We can also generalize these equation for any timestep as follows:
- $a^{<0>} = \vec{0}$
- $a^{<t>} = g_1(W_{aa}\ a^{<t-1>} + W_{ax}\ x^{<t>} + b_a)$
- $\hat{y}^{<t>} = g_2(W_{ya}\ a^{<t>} + b_y)$
Training a Recurrent Neural Network
Since RNNs compute a predicted output $\hat{y}^{<t>}$ for each timestep $t$ and we expect a correct output $y^{<t>}$ for each word, we can use a loss function to calculate how good or bad the prediction was and use it to train the network. Since it is a sequential process, a loss (or error) will be computed for each timestep first and since this problem is similar to a classification problem (classify each word as 0 or we can use a Binary Cross Entropy Loss (BCE) for each $\hat{y}^{<t>}$.
$$\mathcal{L}^{\langle t \rangle}(\hat{y}^{\langle t \rangle}, y^{\langle t \rangle}) = -\hat{y}^{\langle t \rangle} \log(\hat{y}^{\langle t \rangle}) - (1 - y^{\langle t \rangle}) \log(1 - \hat{y}^{\langle t \rangle})$$
The overall loss for the entire network can then be computed as follows:
$$\mathcal{L} = \sum_{t=1}^{T_{y}} \mathcal{L}^{\langle t \rangle}(\hat{y}^{\langle t \rangle}, y^{\langle t \rangle})$$
Since the loss is one layer (one time step) depends upon the activations from the previous layer (previous time step), a dependency chain is formed. To train the network, we need to update the gradients from the last later (last timestep) and then go backwards to the first layer (first timestep). This is sometimes called "Back Propagation Through Time".
To adjust the weights using gradients, an optimizer like Adaptive Moment Estimation (ADAM) or RMSprop can be used. Since these are widely used in other deep learning areas and not just RNN, we skip their descriptions here and will cover them in a different post.

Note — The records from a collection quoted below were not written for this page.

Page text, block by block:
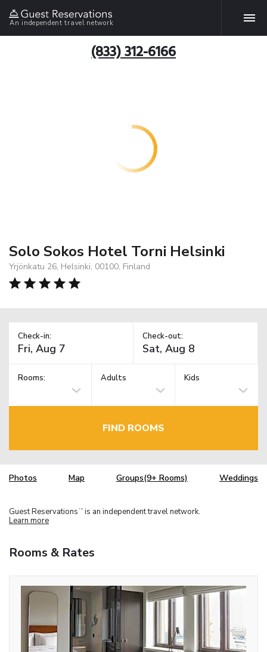
An independent travel network
(833) 312-6166
Solo Sokos Hotel Torni Helsinki
Yrjönkatu 26, Helsinki, 00100, Finland
Check-in: Check-out:
Rooms: Adults Kids
FIND ROOMS
Photos Map Groups(9+ Rooms) Weddings
Guest Reservations TM is an independent travel network.
Learn more
Rooms & Rates

That's it for this post! In this article, we covered what RNNs are, how they work, their architecture and the internal mathematics. We also saw how RNNs can be applied to a Sequence Learning problem (Named Entity Recognition). In reality, many different NLP problems like translation, text generation, and sentiment analysis can be solved using RNNs. We will also try to cover some of them in the upcoming posts. Till then, if you have any questions or suggestions on this topic, please do let us know in the comment and we'll be happy to help you out. Stay safe and Happy Learning!